EXERCISE DETAILS - One number is the whole answer: the tally of lines in the records below that contain "logs".

PROVIDED DATA -
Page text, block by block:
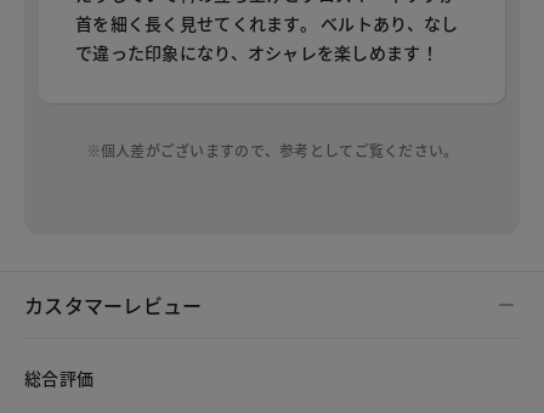
首を細く長く見せてくれます。 ベルトあり、なし
で違った印象になり、オシャレを楽しめます！
※個人差がございますので、参考としてご覧ください。
カスタマーレビュー
総合評価
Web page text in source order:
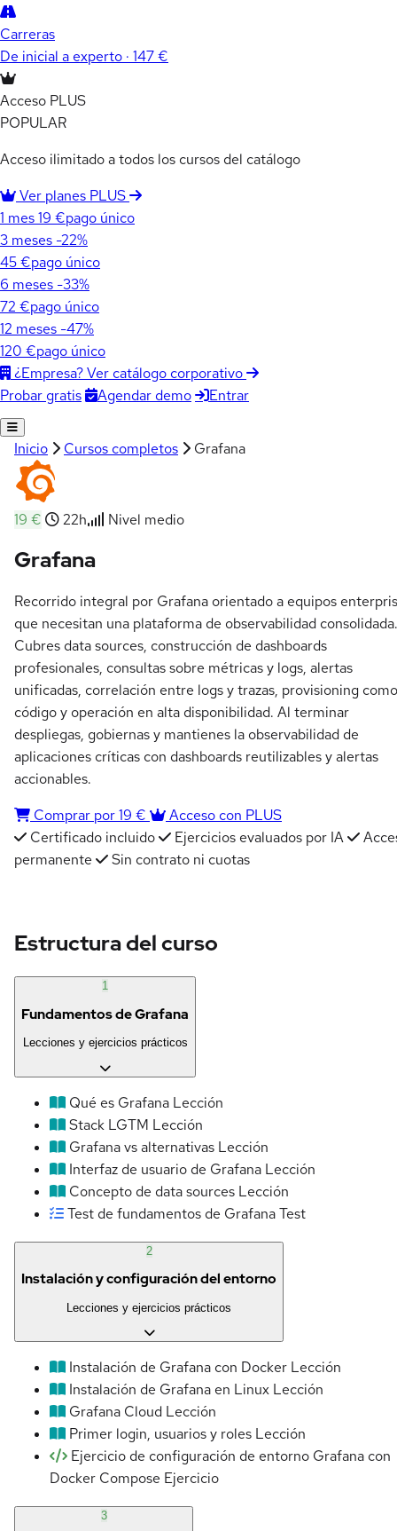
Carreras
De inicial a experto · 147 €
Acceso PLUS
POPULAR
Acceso ilimitado a todos los cursos del catálogo
Ver planes PLUS
1 mes19 €pago único
3 meses -22%
45 €pago único
6 meses -33%
72 €pago único
12 meses -47%
120 €pago único
¿Empresa? Ver catálogo corporativo
Probar gratis
Agendar demo Entrar
Inicio Cursos completos Grafana
19 € 22h Nivel medio
Grafana
Recorrido integral por Grafana orientado a equipos
que necesitan una plataforma de observabilidad consolidada.
Cubres data sources, construcción de dashboards
profesionales, consultas sobre métricas y logs, alertas
unificadas, correlación entre logs y trazas, provisioning como
código y operación en alta disponibilidad. Al terminar
despliegas, gobiernas y mantienes la observabilidad de
aplicaciones críticas con dashboards reutilizables y alertas
accionables.
Comprar por 19 €
Acceso con PLUS
Certificado incluido
Ejercicios evaluados por IA
permanente
Sin contrato ni cuotas
Estructura del curso
1
Fundamentos de Grafana
Lecciones y ejercicios prácticos
Qué es Grafana Lección
Stack LGTM Lección
Grafana vs alternativas Lección
Interfaz de usuario de Grafana Lección
Concepto de data sources Lección
Test de fundamentos de GrafanaTest
2
Instalación y configuración del entorno
Lecciones y ejercicios prácticos
Instalación de Grafana con Docker Lección
Instalación de Grafana en Linux Lección
Grafana Cloud Lección
Primer login, usuarios y roles Lección
Ejercicio de configuración de entorno Grafana con
Docker Compose Ejercicio
3
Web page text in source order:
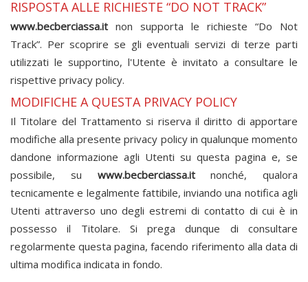
RISPOSTA ALLE RICHIESTE “DO NOT TRACK”
www.becberciassa.it non supporta le richieste “Do Not
Track”. Per scoprire se gli eventuali servizi di terze parti
utilizzati le supportino, l'Utente è invitato a consultare le
rispettive privacy policy.
MODIFICHE A QUESTA PRIVACY POLICY
Il Titolare del Trattamento si riserva il diritto di apportare
modifiche alla presente privacy policy in qualunque momento
dandone informazione agli Utenti su questa pagina e, se
possibile, su www.becberciassa.itnonché, qualora
tecnicamente e legalmente fattibile, inviando una notifica agli
Utenti attraverso uno degli estremi di contatto di cui è in
possesso il Titolare. Si prega dunque di consultare
regolarmente questa pagina, facendo riferimento alla data di
ultima modifica indicata in fondo.
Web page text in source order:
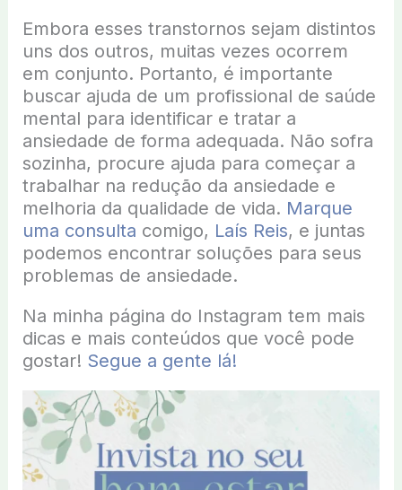
Embora esses transtornos sejam distintos
uns dos outros, muitas vezes ocorrem
em conjunto. Portanto, é importante
buscar ajuda de um profissional de saúde
mental para identificar e tratar a
ansiedade de forma adequada. Não sofra
sozinha, procure ajuda para começar a
trabalhar na redução da ansiedade e
melhoria da qualidade de vida. Marque
uma consulta comigo, Laís Reis, e juntas
podemos encontrar soluções para seus
problemas de ansiedade.
Na minha página do Instagram tem mais
dicas e mais conteúdos que você pode
gostar! Segue a gente lá!
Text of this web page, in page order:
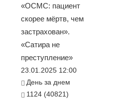
«ОСМС: пациент
скорее мёртв, чем
застрахован».
«Сатира не
преступление»
23.01.2025 12:00
День за днем
1124 (40821)
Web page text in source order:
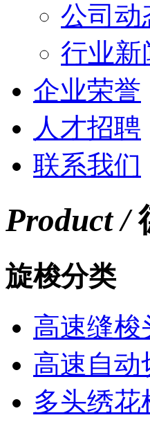
公司动
行业新
企业荣誉
人才招聘
联系我们
Product /
旋梭分类
高速缝梭
高速自动
多头绣花

RESULT FOR THIS EXERCISE - 2